# Tips for Replacing Domane 5.2 Brake/Derailleur Cables?



## PoorInRichfield (Nov 30, 2013)

I had the fork tube cut down on my Domane 5.2 towards the end of the summer and now the brake and derailleur cables are all too long because the stem is over an inch lower than it used to be. I'd like to shorten the cables myself, but this is the first bike I've owned with internal cables and I'm not sure what the "right way" is to replace the cables.

Does the Domane have some kind of internal cable guides, or will I have to get creative like this video suggests? (I.e., the video suggests slipping a plastic sleeve over the existing cable before pulling it out of the frame). The derailleur cables appear to be "exposed" for a little bit at the bottom bracket, so I'm guessing the cap on the bottom bracket will have to be removed to fish the cables through somehow.
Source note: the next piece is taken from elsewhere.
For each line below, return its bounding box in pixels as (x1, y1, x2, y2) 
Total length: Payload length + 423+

I'm considering replacing the existing cable housings with either Nokon or Jagwire I-Link housings, but I suppose I should figure-out how to replace the cables before I start getting all nutso


----------



## MMsRepBike (Apr 1, 2014)

No internal sleeves. They would wear out over time causing a real issue.
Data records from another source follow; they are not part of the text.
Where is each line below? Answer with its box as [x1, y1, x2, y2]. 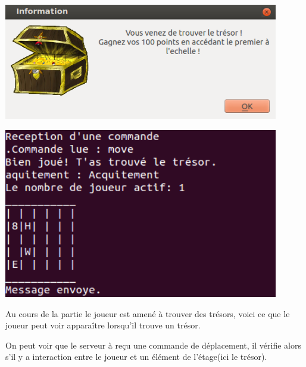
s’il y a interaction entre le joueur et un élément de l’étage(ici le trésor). [5, 350, 267, 363]
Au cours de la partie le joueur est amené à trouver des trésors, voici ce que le [5, 307, 290, 319]
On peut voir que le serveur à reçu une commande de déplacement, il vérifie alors [5, 338, 301, 351]
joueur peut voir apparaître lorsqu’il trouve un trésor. [5, 319, 201, 331]

The method of using a sleeve over the cable before removing it is excellent and it's the method I use.

You seem to have a handle on it, it is indeed a pain.


----------



## PoorInRichfield (Nov 30, 2013)

Thanks for the quick reply. I guess I have all winter to figure it out, so maybe I'll be an expert and replacing the cables by the time spring rolls around


----------



## PoorInRichfield (Nov 30, 2013)

I shortened the brake cable housing today and learned a little. I tied dental floss to the rear brake cable and then pulled it through the frame as I pulled the cable out, giving me a way to easily fish the cable back through the frame. That would've worked great if I wasn't a moron! I left the dental floss spool attached to the floss and while I was working on the cable housing, the spool fell down and pulled the floss out of the frame :-O [email protected]#$!!! Fishing the brake cable out of the frame actually wasn't that bad. I cut a straw in half and used it as a "ramp" to catch the cable in the frame.


----------